VMware Linux client backups with ext3/4 filesystems consume excessive amount of memory on NetBackup appliance backup host
Problem
On a NetBackup Appliance being used as a VMware backup host where the client being backed up is Linux based and uses either the ext3 or ext4 filesystem, the bpbkarv process can consume excessive amounts of memory. In this event, system memory can become exhausted and the Operating System Out of Memory process ( oom-killer) starts to terminate processes (normally bpbkarv or spoold depending on which has the current largest memory footprint).Results can be individual backup jobs failing all or jobs going to the MSDP disk pool if the spoold process is terminated.
Error Message
An oom-killer message could be recorded in the /var/log/messages file for the first process which is unable to allocate memory (In this case, mongod, but note it is not the process using the memory):Feb 4 16:11:31 nbu-app2 kernel: mongod invoked oom-killer: gfp_mask=0x200da, order=0, oom_adj=0, oom_score_adj=0
<snip>
Feb 4 16:11:31 doh1-nbu-app2 kernel: [ pid ] uid tgid total_vm rss cpu oom_adj oom_score_adj nameFeb 4 16:12:11 doh1-nbu-app2 kernel: [283282] 0 283282 11046483 10826375 21 0 0 bpbkarv
Looking at the rss (resident memory usage) value for this bpbkarv process, it can be seen that it is 11046483 (which is in 4k blocks) equalling around 41GB of memory for this one process.

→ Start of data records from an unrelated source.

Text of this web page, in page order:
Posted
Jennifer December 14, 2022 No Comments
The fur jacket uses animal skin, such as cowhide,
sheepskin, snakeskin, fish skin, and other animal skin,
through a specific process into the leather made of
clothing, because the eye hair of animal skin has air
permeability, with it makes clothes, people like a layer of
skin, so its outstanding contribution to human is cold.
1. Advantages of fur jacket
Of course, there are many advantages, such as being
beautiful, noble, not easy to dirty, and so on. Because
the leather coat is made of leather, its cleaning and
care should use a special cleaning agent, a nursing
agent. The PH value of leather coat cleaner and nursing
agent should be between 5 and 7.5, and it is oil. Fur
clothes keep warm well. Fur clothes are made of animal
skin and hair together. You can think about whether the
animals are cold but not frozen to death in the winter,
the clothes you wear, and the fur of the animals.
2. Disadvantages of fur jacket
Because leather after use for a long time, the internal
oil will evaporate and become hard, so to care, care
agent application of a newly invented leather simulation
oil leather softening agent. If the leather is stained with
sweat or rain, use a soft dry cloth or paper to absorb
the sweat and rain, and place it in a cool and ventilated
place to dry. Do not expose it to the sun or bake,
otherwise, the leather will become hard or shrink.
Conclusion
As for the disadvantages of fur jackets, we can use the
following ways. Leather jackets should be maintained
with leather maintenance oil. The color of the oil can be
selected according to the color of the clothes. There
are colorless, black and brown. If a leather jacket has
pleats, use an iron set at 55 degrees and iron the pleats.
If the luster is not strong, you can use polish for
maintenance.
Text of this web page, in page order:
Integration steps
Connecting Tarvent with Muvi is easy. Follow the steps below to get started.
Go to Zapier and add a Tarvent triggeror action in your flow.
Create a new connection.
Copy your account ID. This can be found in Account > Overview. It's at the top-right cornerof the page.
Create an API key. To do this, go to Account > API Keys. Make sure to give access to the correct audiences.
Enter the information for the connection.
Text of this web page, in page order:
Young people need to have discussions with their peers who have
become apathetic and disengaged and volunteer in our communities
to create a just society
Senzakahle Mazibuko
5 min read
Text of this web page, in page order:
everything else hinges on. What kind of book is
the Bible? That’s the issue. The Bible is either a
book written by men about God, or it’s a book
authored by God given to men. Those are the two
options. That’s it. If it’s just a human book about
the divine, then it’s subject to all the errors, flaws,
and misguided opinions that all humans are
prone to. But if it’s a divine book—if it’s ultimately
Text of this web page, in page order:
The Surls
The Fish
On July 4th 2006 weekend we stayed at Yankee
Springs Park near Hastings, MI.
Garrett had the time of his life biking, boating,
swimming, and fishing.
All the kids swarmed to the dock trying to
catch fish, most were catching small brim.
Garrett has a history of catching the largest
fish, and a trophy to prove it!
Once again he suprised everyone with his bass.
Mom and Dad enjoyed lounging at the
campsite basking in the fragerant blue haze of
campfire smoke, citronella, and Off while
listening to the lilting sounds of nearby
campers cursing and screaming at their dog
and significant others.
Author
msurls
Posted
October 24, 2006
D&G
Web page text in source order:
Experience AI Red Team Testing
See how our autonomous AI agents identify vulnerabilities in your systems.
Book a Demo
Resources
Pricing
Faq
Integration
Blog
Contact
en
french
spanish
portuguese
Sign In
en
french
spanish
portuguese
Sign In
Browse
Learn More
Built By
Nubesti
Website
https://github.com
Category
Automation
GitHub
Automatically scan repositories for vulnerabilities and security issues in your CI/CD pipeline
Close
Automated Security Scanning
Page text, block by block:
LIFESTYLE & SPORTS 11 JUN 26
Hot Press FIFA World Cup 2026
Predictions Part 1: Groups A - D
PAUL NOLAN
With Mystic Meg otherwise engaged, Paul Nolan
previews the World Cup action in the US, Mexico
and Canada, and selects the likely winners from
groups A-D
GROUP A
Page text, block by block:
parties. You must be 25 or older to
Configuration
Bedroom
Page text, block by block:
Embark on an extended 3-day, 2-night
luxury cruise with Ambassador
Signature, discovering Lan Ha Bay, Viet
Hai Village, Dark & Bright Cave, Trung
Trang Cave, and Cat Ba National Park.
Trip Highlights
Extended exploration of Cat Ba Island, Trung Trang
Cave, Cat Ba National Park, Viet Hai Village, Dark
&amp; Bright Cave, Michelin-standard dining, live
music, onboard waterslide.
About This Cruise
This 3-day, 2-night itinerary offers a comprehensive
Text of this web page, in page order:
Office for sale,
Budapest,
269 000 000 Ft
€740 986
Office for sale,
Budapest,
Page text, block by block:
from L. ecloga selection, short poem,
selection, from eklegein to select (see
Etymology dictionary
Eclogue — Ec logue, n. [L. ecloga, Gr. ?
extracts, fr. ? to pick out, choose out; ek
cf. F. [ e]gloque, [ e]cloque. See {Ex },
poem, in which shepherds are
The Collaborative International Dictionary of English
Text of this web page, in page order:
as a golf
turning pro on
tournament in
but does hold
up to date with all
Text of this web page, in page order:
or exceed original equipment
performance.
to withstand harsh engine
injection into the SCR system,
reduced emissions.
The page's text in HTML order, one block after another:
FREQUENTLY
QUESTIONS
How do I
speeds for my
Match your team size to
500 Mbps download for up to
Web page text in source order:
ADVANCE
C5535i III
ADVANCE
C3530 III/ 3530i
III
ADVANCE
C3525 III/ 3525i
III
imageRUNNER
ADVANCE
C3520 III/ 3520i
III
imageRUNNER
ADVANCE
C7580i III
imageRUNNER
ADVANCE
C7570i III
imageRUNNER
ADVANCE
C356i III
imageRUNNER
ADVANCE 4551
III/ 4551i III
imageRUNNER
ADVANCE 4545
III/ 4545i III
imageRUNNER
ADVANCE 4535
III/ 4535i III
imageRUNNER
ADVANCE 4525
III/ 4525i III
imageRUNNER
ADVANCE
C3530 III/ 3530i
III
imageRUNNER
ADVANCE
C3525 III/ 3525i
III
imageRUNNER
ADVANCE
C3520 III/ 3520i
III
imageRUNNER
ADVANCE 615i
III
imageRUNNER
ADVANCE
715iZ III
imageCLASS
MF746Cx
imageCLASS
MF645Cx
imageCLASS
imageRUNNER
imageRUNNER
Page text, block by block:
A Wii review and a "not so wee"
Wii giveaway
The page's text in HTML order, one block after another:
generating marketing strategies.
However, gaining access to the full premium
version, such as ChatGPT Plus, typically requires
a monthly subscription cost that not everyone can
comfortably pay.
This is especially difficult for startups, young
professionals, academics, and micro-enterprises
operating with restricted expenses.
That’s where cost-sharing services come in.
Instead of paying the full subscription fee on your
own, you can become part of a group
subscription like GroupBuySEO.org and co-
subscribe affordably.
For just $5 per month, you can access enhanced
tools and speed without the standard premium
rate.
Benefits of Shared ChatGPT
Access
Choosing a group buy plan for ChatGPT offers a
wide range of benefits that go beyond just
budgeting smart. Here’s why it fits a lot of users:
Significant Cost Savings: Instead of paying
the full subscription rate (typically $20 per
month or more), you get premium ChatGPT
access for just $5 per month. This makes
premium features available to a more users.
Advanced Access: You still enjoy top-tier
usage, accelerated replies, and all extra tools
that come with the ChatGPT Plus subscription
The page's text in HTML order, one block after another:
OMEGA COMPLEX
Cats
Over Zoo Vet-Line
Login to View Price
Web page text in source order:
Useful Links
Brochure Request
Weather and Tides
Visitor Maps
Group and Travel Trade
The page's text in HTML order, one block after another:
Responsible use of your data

Reviewing the system live with the top -a command (which sorts the output in order of decreasing memory usage) will also show that bpbkarv process(es) are consuming a large % of the system memory (RES):
PID USER PR NI VIRT RES SHR S %CPU %MEM TIME+ COMMAND 22639 root 20 0 62.6g 61g 92m S 36.6 49.1 127:24.96 bpbkarv
Cause
There is a memory leak within the VxMS mapping function for ext3/ext4 filesystems where the filesystem contains a large (millions) of files.Solution
Veritas Technologies LLC has acknowledged this issue (Etrack 3910424). We are committed to product quality and satisfied customers.
This issue may be resolved in a future major revision of the software at a later time. However, this particular issue is not currently scheduled for any release. If you feel this issue has a direct business impact for you and your continued use of the product, please contact your Veritas Sales representative or the Veritas Sales group to discuss these concerns. For information on how to contact Veritas Sales, please see http://www.veritas.com
Workaround:
If this issue is experienced, please contact Veritas technical support, referencing this document ID and Etrack 3926633 to determine Emergency Engineering Binary (EEB) availability to resolve this issue.